The T-55AGM is a Ukrainian modernization of the T-54/T-55 medium tank developed by the Kharkiv Morozov Machine Building Design Bureau (KMDB). Although the T-54/T-55 series are over 70 years old, a significant number of vehicles still remain in service worldwide, and after successfully working on the development of the T-80UD and T-84 tanks, KMDB turned its attention to the export market in the 2000s, and built a prototype called the T-55AGM featuring significant improvements in protection, mobility, and firepower. As of early 2011, the T-55AGM remained at the prototype stage although it has been shown outside of Ukraine.

==Description==
The tank is fitted with a 5TDFM, two-stroke liquid-cooled multi-fuel supercharged diesel engine with opposed pistons which develops 850 horsepower (hp) (634 kW), improved running gear. The driver has an automated movement control system with a steering handlebar control.

The T-55AGM has built-in explosive reactive armour, countermeasures system, new fire suppression system with over-ride facilities at the commander's station, automatic loader which holds 18 rounds and anti-aircraft machine gun that can be aimed and fired from within the turret under a complete armour protection. The anti-aircraft machine gun is installed on the commander's cupola and can be fired at air or ground targets.
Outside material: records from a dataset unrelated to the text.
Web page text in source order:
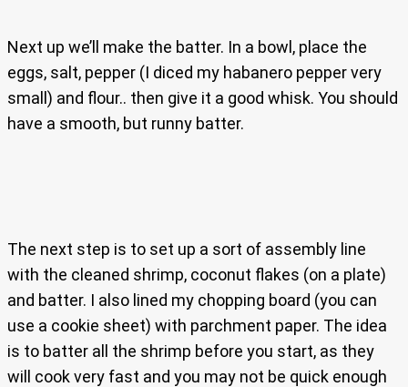
Next up we’ll make the batter. In a bowl, place the
eggs, salt, pepper (I diced my habanero pepper very
small) and flour.. then give it a good whisk. You should
have a smooth, but runny batter.
The next step is to set up a sort of assembly line
with the cleaned shrimp, coconut flakes (on a plate)
and batter. I also lined my chopping board (you can
use a cookie sheet) with parchment paper. The idea
is to batter all the shrimp before you start, as they
will cook very fast and you may not be quick enough

Prospective buyers can choose between two main smoothbore gun armament options: 125 mm KBM1 or 120 mm KBM2. Both of them, with use of enhanced performance conventional ammunition, or a barrel-launched anti-tank guided missile (ATGM), can defeat modern tanks from a distance of 2–3 km and up to 5 km using an ATGM. The tank can carry at least 30 rounds. The 125 mm KBM1 smoothbore gun weighs 2.5 tonnes, has a barrel length of 6 m (48 calibers) and can fire armour-piercing fin-stabilized discarding sabot (APFSDS), high-explosive anti-tank (HEAT), and high explosive (HE) fragmentation (HE-FRAG) rounds, while the 120 mm KBM2 smoothbore gun weighs 2.63 tonnes, has a barrel length of 6 m (50 calibers) and can fire all types of ammunition that meet the requirements of NATO standards and Ukrainian-made ATGMs. Both guns have normal recoil length of 26–30 cm and maximum recoil length of 31 cm. The tank can be armed with either a KT-7.62 or the PKT-7.62 coaxial machine gun and can carry 3,000 rounds for it, and either a KT-12.7 or NSVT-12.7 heavy machine gun for AA protection and can carry 450 rounds for it. The approximate successful range is 2 km during day and 0.8 km during night. The AA HMG can be elevated between -5 and +70 degrees. The remote control for anti-aircraft machine gun is stabilized in the vertical axis during automatic mode (by using the TKN-5 sight) and is using the PZU-7 sight for semi-automatic mode.

==See also==
- T-54/T-55 operators and variants

==Bibliography==
- Foss, Christopher F (2011). "Jane's Armour and Artillery 2011-2012"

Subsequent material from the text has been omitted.